### Problem
Only one stretch of the data below is wanted: the lines from the one with "TODO: Hier kurz" through the one with "many platforms. For", repeated exactly.

[Records drawn from a dataset]
= = = = = = =

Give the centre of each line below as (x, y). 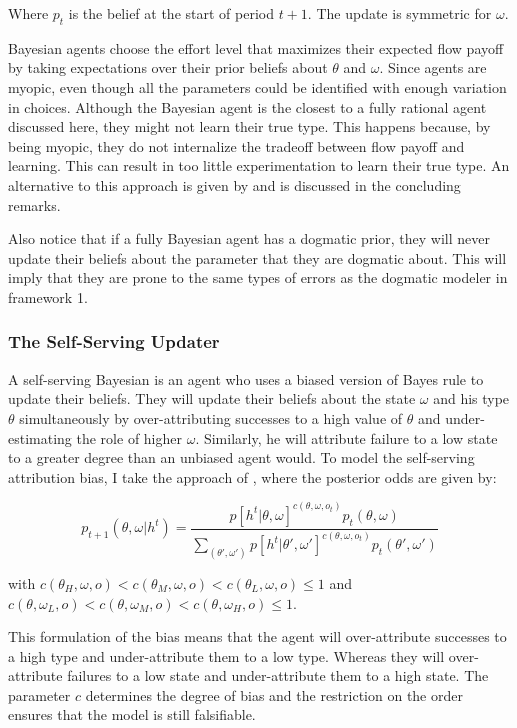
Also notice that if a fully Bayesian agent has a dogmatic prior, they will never (249, 238)
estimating (40, 437)
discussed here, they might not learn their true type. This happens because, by (249, 126)
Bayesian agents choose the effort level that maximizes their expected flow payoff (256, 47)
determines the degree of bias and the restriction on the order (274, 694)
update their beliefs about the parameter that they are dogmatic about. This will (257, 257)
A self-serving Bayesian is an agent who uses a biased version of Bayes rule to (246, 378)
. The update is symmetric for (399, 13)
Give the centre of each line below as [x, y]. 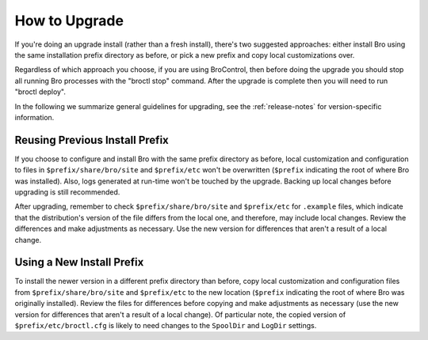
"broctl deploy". [40, 92]
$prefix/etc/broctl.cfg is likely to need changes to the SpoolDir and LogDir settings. [166, 325]
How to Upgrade [69, 21]
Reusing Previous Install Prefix [92, 140]
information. [34, 117]
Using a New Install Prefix [79, 262]
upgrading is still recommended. [67, 192]
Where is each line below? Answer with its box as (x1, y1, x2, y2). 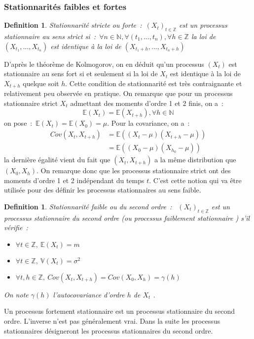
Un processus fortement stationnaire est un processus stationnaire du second (4, 306, 235, 316)
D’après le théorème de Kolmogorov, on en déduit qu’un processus (4, 58, 204, 69)
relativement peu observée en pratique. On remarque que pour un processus (4, 88, 233, 98)
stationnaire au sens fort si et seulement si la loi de (4, 68, 158, 79)
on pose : (4, 118, 33, 128)
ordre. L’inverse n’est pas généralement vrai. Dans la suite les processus (4, 316, 220, 326)
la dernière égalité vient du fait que (4, 154, 110, 165)
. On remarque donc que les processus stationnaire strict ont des (36, 165, 231, 176)
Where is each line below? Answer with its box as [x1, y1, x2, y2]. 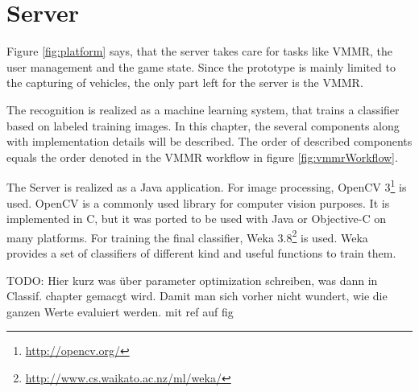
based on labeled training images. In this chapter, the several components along [6, 117, 400, 134]
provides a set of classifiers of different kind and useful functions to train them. [6, 244, 396, 261]
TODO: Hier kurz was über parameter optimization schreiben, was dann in [6, 271, 378, 288]
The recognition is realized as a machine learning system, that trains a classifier [6, 101, 400, 118]
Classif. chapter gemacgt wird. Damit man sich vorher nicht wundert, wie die [6, 287, 388, 304]
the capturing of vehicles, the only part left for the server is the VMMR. [6, 74, 363, 91]
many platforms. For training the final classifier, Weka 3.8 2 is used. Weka [6, 226, 368, 246]
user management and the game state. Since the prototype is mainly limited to [6, 58, 396, 75]
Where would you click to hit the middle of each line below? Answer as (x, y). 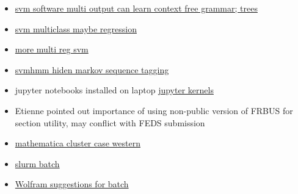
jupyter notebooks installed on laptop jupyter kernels (114, 90)
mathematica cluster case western (78, 143)
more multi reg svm (52, 49)
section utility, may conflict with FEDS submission (110, 122)
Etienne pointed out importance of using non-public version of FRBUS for (154, 110)
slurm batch (37, 163)
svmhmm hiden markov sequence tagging (92, 69)
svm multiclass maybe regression (76, 28)
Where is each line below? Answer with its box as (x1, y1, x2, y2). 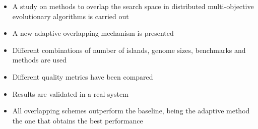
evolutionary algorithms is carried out (12, 11, 129, 21)
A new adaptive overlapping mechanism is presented (12, 28, 174, 38)
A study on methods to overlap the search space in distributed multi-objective (12, 1, 254, 11)
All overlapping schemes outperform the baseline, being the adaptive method (12, 105, 250, 116)
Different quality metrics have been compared (12, 71, 153, 82)
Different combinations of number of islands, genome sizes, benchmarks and (12, 44, 246, 55)
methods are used (12, 54, 67, 65)
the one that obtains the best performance (12, 115, 143, 125)

= = = = = = =

### Your solution
TODO: Hier kurz was über parameter optimization schreiben, was dann in [6, 271, 378, 288]
The recognition is realized as a machine learning system, that trains a classifier [6, 101, 400, 118]
Classif. chapter gemacgt wird. Damit man sich vorher nicht wundert, wie die [6, 287, 388, 304]
the capturing of vehicles, the only part left for the server is the VMMR. [6, 74, 363, 91]
many platforms. For training the final classifier, Weka 3.8 2 is used. Weka [6, 226, 368, 246]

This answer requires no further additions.